Luckiest guy on the gulf coast fishing out of a T160!!!
Haha, just joking bro. Great fish. Wish I would have Been out there to take your pic. We gotta hit it up next calm morning.


----------



## punkfishking (May 11, 2010)

That is awesome man.


----------



## DanS1 (Feb 17, 2012)

BigPapiAU said:


> Luckiest guy on the gulf coast fishing out of a T160!!!
> Haha, just joking bro. Great fish. Wish I would have Been out there to take your pic. We gotta hit it up next calm morning.

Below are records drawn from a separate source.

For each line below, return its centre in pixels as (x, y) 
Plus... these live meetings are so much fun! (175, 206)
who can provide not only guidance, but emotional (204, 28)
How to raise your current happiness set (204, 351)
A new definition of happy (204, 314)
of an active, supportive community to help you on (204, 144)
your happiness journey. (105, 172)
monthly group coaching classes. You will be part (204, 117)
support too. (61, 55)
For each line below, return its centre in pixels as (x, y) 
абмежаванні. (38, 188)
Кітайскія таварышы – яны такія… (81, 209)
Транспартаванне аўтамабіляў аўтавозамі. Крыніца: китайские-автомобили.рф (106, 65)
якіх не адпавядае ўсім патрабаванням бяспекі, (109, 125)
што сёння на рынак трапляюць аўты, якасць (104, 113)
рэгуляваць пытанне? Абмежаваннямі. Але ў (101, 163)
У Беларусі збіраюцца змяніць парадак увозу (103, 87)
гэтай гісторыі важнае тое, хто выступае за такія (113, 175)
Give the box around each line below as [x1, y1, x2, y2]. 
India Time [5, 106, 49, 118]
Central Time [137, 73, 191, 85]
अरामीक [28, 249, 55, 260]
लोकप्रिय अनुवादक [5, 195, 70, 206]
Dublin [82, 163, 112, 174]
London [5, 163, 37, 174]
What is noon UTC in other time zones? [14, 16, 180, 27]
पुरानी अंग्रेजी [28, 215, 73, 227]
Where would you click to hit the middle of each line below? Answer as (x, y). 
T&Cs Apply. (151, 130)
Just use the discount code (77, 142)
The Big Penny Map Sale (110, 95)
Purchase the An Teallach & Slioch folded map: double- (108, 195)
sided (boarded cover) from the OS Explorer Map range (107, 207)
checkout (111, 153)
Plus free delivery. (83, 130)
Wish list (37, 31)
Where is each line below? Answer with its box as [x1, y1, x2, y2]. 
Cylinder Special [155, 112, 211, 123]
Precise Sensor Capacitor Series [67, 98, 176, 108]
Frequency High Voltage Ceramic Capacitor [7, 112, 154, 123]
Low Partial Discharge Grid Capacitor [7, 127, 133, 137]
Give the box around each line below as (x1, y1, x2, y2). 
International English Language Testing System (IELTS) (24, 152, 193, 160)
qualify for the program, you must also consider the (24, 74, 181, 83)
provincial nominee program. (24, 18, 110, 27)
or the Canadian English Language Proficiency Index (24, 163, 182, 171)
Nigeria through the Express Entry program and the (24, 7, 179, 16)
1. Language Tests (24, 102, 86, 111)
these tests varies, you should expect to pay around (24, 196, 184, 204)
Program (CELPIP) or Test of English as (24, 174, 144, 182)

Luck?!?! Aren't you supposed to use #4 & #6 trebels with frozen cigs when targeting sailfish?


----------



## hsiF deR (Oct 4, 2009)

Congrats on the sail.


----------



## Boondocks (Oct 6, 2007)

Nice work. Those small trebles will land anything if you never apply too much pressure to straighten or pull them. Takes a skilled fisherman though so you should be proud! From the pics that one looked bigger than average. I bet it was a thrill.


----------



## DanS1 (Feb 17, 2012)

Thanks! It wasn't a giant - probably @ 5' from lower jaw to fork. I didn't want to keep it out of the water too long, so I didn't bother pulling out the tape measure. I am assuming that this is probably average size.


----------



## MillerTime (Jul 6, 2011)

Congratulations. Who cares if it wasnt a giant. You caught a sail from a kayak.


----------



## grey ghost (Jul 24, 2011)

super nice!!!


----------



## Ginzu (Nov 16, 2011)

Great job!


----------



## parrothead (Oct 1, 2007)

Very nice !!!!!!!!!!!!!!!!!

Scott


----------